# Team 5 Rollcall



## axisbuck24 (Jan 20, 2009)

I am excited about the hunting contest and am looking forward to commincating with my new teammates! Let the fun begin....:fencing: Now we need a team name, any ideas?


----------



## ladysedge (Jul 29, 2009)

Checking in and glad to be on Team 5.....a lucky number for sure!!


----------



## 1DevineShooter (Apr 13, 2008)

Woohooo!! Glad to be on team 5. I have never been in a hunting contest before. Last year was my first year to hunt, but I am excited to give it another go this year. You know something to hold me over until 3D starts back up LOL!


----------



## SLG2 (Feb 16, 2008)

*Team 5*

Hey Team! I'm so excited to be in this contest! Just found out I get to hunt some land near my house, of course we have little deer here in Alabama, but I'm going on a hunt at Bosco Lodge in October. There are slots left, send me a PM if your interested. I also have a lodge in KY and a lodge in IL that is going to discount hunts for girls for Shoot Like A Girl, I'll let you and all the ladies know when the details are locked in!
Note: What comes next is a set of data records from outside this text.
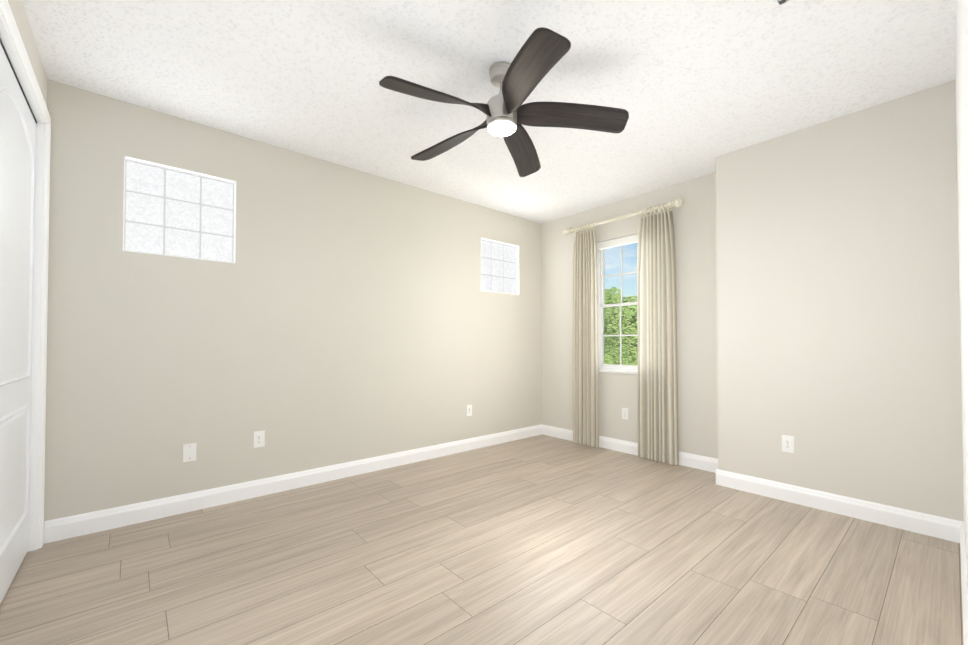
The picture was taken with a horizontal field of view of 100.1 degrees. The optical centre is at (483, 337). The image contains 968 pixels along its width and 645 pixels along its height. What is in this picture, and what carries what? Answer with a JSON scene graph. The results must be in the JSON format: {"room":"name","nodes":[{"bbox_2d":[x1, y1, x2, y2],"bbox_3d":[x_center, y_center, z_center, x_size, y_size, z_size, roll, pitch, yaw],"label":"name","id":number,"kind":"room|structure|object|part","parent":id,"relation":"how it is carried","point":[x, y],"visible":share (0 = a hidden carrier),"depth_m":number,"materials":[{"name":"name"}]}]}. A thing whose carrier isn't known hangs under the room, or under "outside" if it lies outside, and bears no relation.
{"room":"empty bedroom","nodes":[
{"label":"empty bedroom","id":0,"kind":"room"},
{"bbox_2d":[8,0,47,105],"bbox_3d":[-1.386,-0.191,0.910,0.100,2.750,3.840,1,-1,-41],"label":"wall","id":1,"kind":"structure","parent":0,"point":[22,22],"depth_m":2.01,"materials":[{"name":"beige paint"}]},
{"bbox_2d":[0,38,36,123],"bbox_3d":[-1.883,-1.246,1.482,0.073,0.010,2.166,1,-1,-41],"label":"closet track","id":2,"kind":"object","parent":1,"relation":"attached to","point":[7,56],"visible":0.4,"depth_m":1.93,"materials":[{"name":"grey"}]},
{"bbox_2d":[0,43,35,603],"bbox_3d":[-2.240,-0.022,1.907,0.045,2.420,1.019,1,-1,-41],"label":"closet door","id":3,"kind":"structure","parent":2,"relation":"hanging from","point":[17,159],"depth_m":1.94,"materials":[{"name":"white wood"}]},
{"bbox_2d":[0,0,50,551],"bbox_3d":[-1.873,-0.034,1.472,0.102,2.455,2.190,1,-1,-41],"label":"door frame","id":4,"kind":"structure","parent":1,"relation":"attached to","point":[7,42],"depth_m":2.31,"materials":[{"name":"white"}]},
{"bbox_2d":[43,79,541,542],"bbox_3d":[-1.256,-0.146,3.692,5.535,2.750,0.200,1,-1,-41],"label":"wall","id":5,"kind":"structure","parent":0,"point":[335,313],"depth_m":3.15,"materials":[{"name":"beige paint"}]},
{"bbox_2d":[124,160,233,261],"bbox_3d":[-2.170,-0.870,2.916,0.632,0.622,0.086,1,-1,-41],"label":"mortar","id":6,"kind":"object","parent":5,"relation":"in","point":[164,197],"visible":0.14,"depth_m":2.83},
{"bbox_2d":[125,161,232,261],"bbox_3d":[-2.144,-0.870,2.886,0.608,0.598,0.026,1,-1,-41],"label":"blocks","id":7,"kind":"object","parent":6,"relation":"in","point":[143,208],"visible":0.92,"depth_m":2.86},
{"bbox_2d":[123,156,235,262],"bbox_3d":[-2.122,-0.871,2.861,0.632,0.622,0.060,1,-1,-41],"label":"liner","id":8,"kind":"object","parent":5,"relation":"in","point":[187,172],"visible":0.79,"depth_m":2.87,"materials":[{"name":"white"}]},
{"bbox_2d":[183,443,195,461],"bbox_3d":[-2.065,0.805,2.844,0.076,0.124,0.013,1,-1,-41],"label":"outlet","id":9,"kind":"object","parent":5,"relation":"attached to","point":[189,452],"visible":1,"depth_m":2.84,"materials":[{"name":"white plastic"}]},
{"bbox_2d":[254,430,264,447],"bbox_3d":[-1.733,0.783,3.126,0.076,0.124,0.009,1,-1,-41],"label":"electrical outlet","id":10,"kind":"object","parent":5,"relation":"attached to","point":[259,438],"visible":1,"depth_m":3.12,"materials":[{"name":"white plastic"}]},
{"bbox_2d":[44,424,541,543],"bbox_3d":[-0.913,1.168,3.824,4.415,0.127,0.016,1,-1,-41],"label":"baseboard","id":11,"kind":"structure","parent":5,"relation":"attached to","point":[63,528],"depth_m":3.06,"materials":[{"name":"white wood"}]},
{"bbox_2d":[466,404,471,415],"bbox_3d":[-0.163,0.805,4.483,0.076,0.124,0.009,1,-1,-41],"label":"electrical outlet","id":12,"kind":"object","parent":5,"relation":"attached to","point":[468,410],"visible":1,"depth_m":4.48,"materials":[{"name":"white plastic"}]},
{"bbox_2d":[481,240,513,278],"bbox_3d":[0.133,-0.835,4.905,0.628,0.613,0.086,1,-1,-41],"label":"mortar","id":13,"kind":"object","parent":5,"relation":"in","point":[499,260],"visible":0.07,"depth_m":4.94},
{"bbox_2d":[481,240,514,293],"bbox_3d":[0.159,-0.835,4.875,0.604,0.589,0.026,1,-1,-41],"label":"window","id":14,"kind":"structure","parent":13,"relation":"in","point":[494,268],"depth_m":4.86,"materials":[{"name":"white glass"}]},
{"bbox_2d":[481,237,518,294],"bbox_3d":[0.180,-0.836,4.850,0.628,0.613,0.060,1,-1,-41],"label":"liner","id":15,"kind":"object","parent":5,"relation":"in","point":[516,268],"visible":0.6,"depth_m":5.04,"materials":[{"name":"white"}]},
{"bbox_2d":[0,435,962,644],"bbox_3d":[0.080,1.258,2.352,5.835,0.100,4.140,1,-1,-41],"label":"floor","id":16,"kind":"structure","parent":0,"point":[541,540],"depth_m":2.11,"materials":[{"name":"brown wood"}]},
{"bbox_2d":[22,0,955,223],"bbox_3d":[0.080,-1.592,2.398,5.835,0.100,4.140,1,-1,-41],"label":"ceiling","id":17,"kind":"structure","parent":0,"point":[694,88],"depth_m":2.35,"materials":[{"name":"white paint"}]},
{"bbox_2d":[379,27,628,176],"bbox_3d":[0.064,-1.363,2.327,1.353,0.362,1.368,1,-1,-41],"label":"ceiling fan","id":18,"kind":"object","parent":17,"relation":"hanging from","point":[542,52],"visible":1,"depth_m":2.26,"materials":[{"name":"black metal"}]},
{"bbox_3d":[-0.241,-1.266,2.127,0.632,0.122,0.188,1,-1,-41],"label":"blade","id":19,"kind":"part","parent":18,"relation":"part of","materials":[{"name":"brown wood"}]},
{"bbox_3d":[-0.220,-1.258,2.570,0.237,0.122,0.627,1,-1,-41],"label":"blade","id":20,"kind":"part","parent":18,"relation":"part of","materials":[{"name":"brown wood"}]},
{"bbox_3d":[0.102,-1.295,2.333,0.175,0.134,0.176,1,-1,-41],"label":"motor","id":21,"kind":"part","parent":18,"relation":"part of","materials":[{"name":"silver metal"}]},
{"bbox_2d":[488,121,515,136],"bbox_3d":[0.102,-1.193,2.331,0.164,0.022,0.164,1,-1,-41],"label":"diffuser","id":22,"kind":"object","parent":18,"relation":"attached to","point":[496,128],"depth_m":2.30,"materials":[{"name":"white glass"}]},
{"bbox_3d":[0.230,-1.256,2.725,0.579,0.122,0.374,1,-1,-41],"label":"blade","id":23,"kind":"part","parent":18,"relation":"part of","materials":[{"name":"brown wood"}]},
{"bbox_3d":[0.198,-1.269,1.931,0.337,0.122,0.597,1,-1,-41],"label":"blade","id":24,"kind":"part","parent":18,"relation":"part of","materials":[{"name":"brown wood"}]},
{"bbox_3d":[0.518,-1.262,2.316,0.508,0.122,0.479,1,-1,-41],"label":"blade","id":25,"kind":"part","parent":18,"relation":"part of","materials":[{"name":"brown wood"}]},
{"bbox_2d":[777,0,788,4],"bbox_3d":[1.353,-1.548,1.627,0.360,0.013,0.360,1,-1,-41],"label":"ceiling vent","id":26,"kind":"object","parent":17,"relation":"in","point":[780,2],"visible":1,"depth_m":1.86,"materials":[{"name":"grey metal"}]},
{"bbox_2d":[541,172,717,458],"bbox_3d":[1.505,-0.132,4.576,0.200,2.750,2.470,1,-1,-41],"label":"wall","id":27,"kind":"structure","parent":0,"point":[694,217],"depth_m":4.04,"materials":[{"name":"beige paint"}]},
{"bbox_2d":[596,234,637,371],"bbox_3d":[1.591,-0.367,4.432,0.113,1.473,0.802,1,-1,-41],"label":"window","id":28,"kind":"structure","parent":27,"relation":"in","point":[605,245],"depth_m":4.60,"materials":[{"name":"white plastic"}]},
{"bbox_2d":[596,234,637,249],"bbox_3d":[1.563,-1.061,4.418,0.038,0.083,0.794,1,-1,-41],"label":"shade","id":29,"kind":"object","parent":28,"relation":"attached to","point":[630,239],"depth_m":4.49,"materials":[{"name":"white"}]},
{"bbox_2d":[599,370,637,374],"bbox_3d":[1.556,0.377,4.389,0.078,0.026,0.802,1,-1,-41],"label":"window sill","id":30,"kind":"structure","parent":27,"relation":"attached to","point":[620,372],"depth_m":4.42,"materials":[{"name":"white stone"}]},
{"bbox_2d":[562,198,682,234],"bbox_3d":[1.445,-1.275,4.414,0.127,0.112,1.429,1,-1,-41],"label":"curtain rod","id":31,"kind":"object","parent":27,"relation":"attached to","point":[677,202],"visible":0.92,"depth_m":4.28,"materials":[{"name":"beige metal"}]},
{"bbox_2d":[588,222,594,230],"bbox_3d":[1.236,-1.271,4.623,0.083,0.094,0.014,1,-1,-41],"label":"curtain ring","id":32,"kind":"object","parent":31,"relation":"hanging from","point":[589,229],"depth_m":4.62,"materials":[{"name":"beige metal"}]},
{"bbox_2d":[573,229,598,447],"bbox_3d":[1.170,0.003,4.684,0.071,2.460,0.351,1,-1,-41],"label":"curtain","id":33,"kind":"object","parent":32,"relation":"hanging from","point":[585,369],"visible":1,"depth_m":4.67,"materials":[{"name":"fabric"}]},
{"bbox_2d":[641,202,670,216],"bbox_3d":[1.721,-1.280,4.062,0.083,0.094,0.278,1,-1,-41],"label":"curtain rings","id":34,"kind":"object","parent":31,"relation":"hanging from","point":[655,212],"visible":0.79,"depth_m":4.05,"materials":[{"name":"beige metal"}]},
{"bbox_2d":[637,210,678,465],"bbox_3d":[1.724,-0.007,4.045,0.071,2.460,0.399,1,-1,-41],"label":"curtain","id":35,"kind":"object","parent":34,"relation":"hanging from","point":[657,364],"visible":1,"depth_m":4.03,"materials":[{"name":"fabric"}]},
{"bbox_2d":[622,408,627,419],"bbox_3d":[1.523,0.822,4.380,0.009,0.124,0.076,1,-1,-41],"label":"electrical outlet","id":36,"kind":"object","parent":27,"relation":"attached to","point":[625,413],"visible":1,"depth_m":4.37,"materials":[{"name":"white plastic"}]},
{"bbox_2d":[542,424,717,472],"bbox_3d":[1.472,1.178,4.428,0.016,0.127,2.220,1,-1,-41],"label":"baseboard","id":37,"kind":"structure","parent":27,"relation":"attached to","point":[705,463],"depth_m":4.34,"materials":[{"name":"white wood"}]},
{"bbox_2d":[716,80,963,521],"bbox_3d":[2.684,-0.158,2.959,0.530,2.750,1.620,1,-1,-41],"label":"wall bump-out","id":38,"kind":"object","parent":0,"point":[838,317],"visible":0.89,"depth_m":2.77,"materials":[{"name":"beige paint"}]},
{"bbox_2d":[782,435,793,452],"bbox_3d":[2.263,0.792,3.019,0.009,0.124,0.076,1,-1,-41],"label":"electrical outlet","id":39,"kind":"object","parent":38,"relation":"attached to","point":[787,443],"visible":1,"depth_m":3.02,"materials":[{"name":"white plastic"}]},
{"bbox_2d":[716,469,962,542],"bbox_3d":[2.374,1.153,2.879,0.016,0.127,1.336,1,-1,-41],"label":"baseboard","id":40,"kind":"structure","parent":38,"relation":"attached to","point":[948,529],"depth_m":2.75,"materials":[{"name":"white wood"}]},
{"bbox_2d":[955,0,967,584],"bbox_3d":[1.010,-0.194,0.740,5.105,2.750,0.150,1,-1,-41],"label":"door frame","id":41,"kind":"structure","parent":0,"point":[961,73],"depth_m":1.47,"materials":[{"name":"white paint"}]},
{"bbox_2d":[960,522,967,644],"bbox_3d":[1.540,1.127,1.287,3.360,0.127,0.016,1,-1,-41],"label":"baseboard","id":42,"kind":"structure","parent":41,"relation":"attached to","point":[964,585],"depth_m":1.77,"materials":[{"name":"white wood"}]},
{"bbox_3d":[4.603,3.749,8.410,2.278,7.114,3.640,1,-1,-41],"label":"trunk","id":43,"kind":"object","parent":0,"visible":0},
{"bbox_2d":[604,286,637,365],"bbox_3d":[6.288,2.473,9.472,10.193,7.506,11.301,1,-1,-41],"label":"tree","id":44,"kind":"object","parent":43,"relation":"attached to","point":[628,354],"depth_m":8.27,"materials":[{"name":"green plant"}]}
]}
Team Name....I'll have to give it a thought...let's have fun! Karen


----------



## Mali (Dec 20, 2008)

Hello team 5!!!

Just got settled into our house on Fort Carson in wonderful Colorado Springs!! Been shooting at a local range already and am absolutely PUMPED for hunting season! 

My Husband and I will be getting some out of State tags for Nebraska since we have a friend whose family has offered us their ranch for hunting this fall  Hopefully we'll have some luck 

No idea on a team name, I'm just not creative that way, I'll toss it to my husband and see what he comes up with :blob1: this will be awesome 

~Kris


----------



## 1DevineShooter (Apr 13, 2008)

What does everyone thing of Team Shoot Like A Girl? I realize that it is the name of Karen's company but we do all shoot like girls... hehehehe!

I am open to whatever. Just throwing something out there...


----------



## ladysedge (Jul 29, 2009)

I've been trying to think of a name. I'm usually pretty good at this but so far.........nothing. 

Our season in Missouri opens Sept. 15th. 

Good Luck to everyone this season.
5 ROCKS!!!
Diann


----------



## axisbuck24 (Jan 20, 2009)

Our whitetail archery season does not start till Oct 3, so I will try to do some pig hunting between Aug. 15 and Sept.


----------



## SLG2 (Feb 16, 2008)

Mali said:


> Hello team 5!!!
> 
> Just got settled into our house on Fort Carson in wonderful Colorado Springs!! Been shooting at a local range already and am absolutely PUMPED for hunting season!
> 
> ~Kris


Hope you're at Bill Pelligrino's Archery Hut! One of my favorite places to shoot in the world! What a great Family business! I used to help out there when i lived in Colorado Springs....oh I miss them terribly. Tell the gang Karen Said Hi. I also got an email they were starting a get ready for hunting indoor 3d league...go for it...wish I could join you.


----------



## Mali (Dec 20, 2008)

Yup Karen, we've been there a couple times shooting already  

We're going to be joining the league they host in September (at least we are on the email list for it) and we're looking forward to it. It will be my first experience with a league so that should be interesting for me.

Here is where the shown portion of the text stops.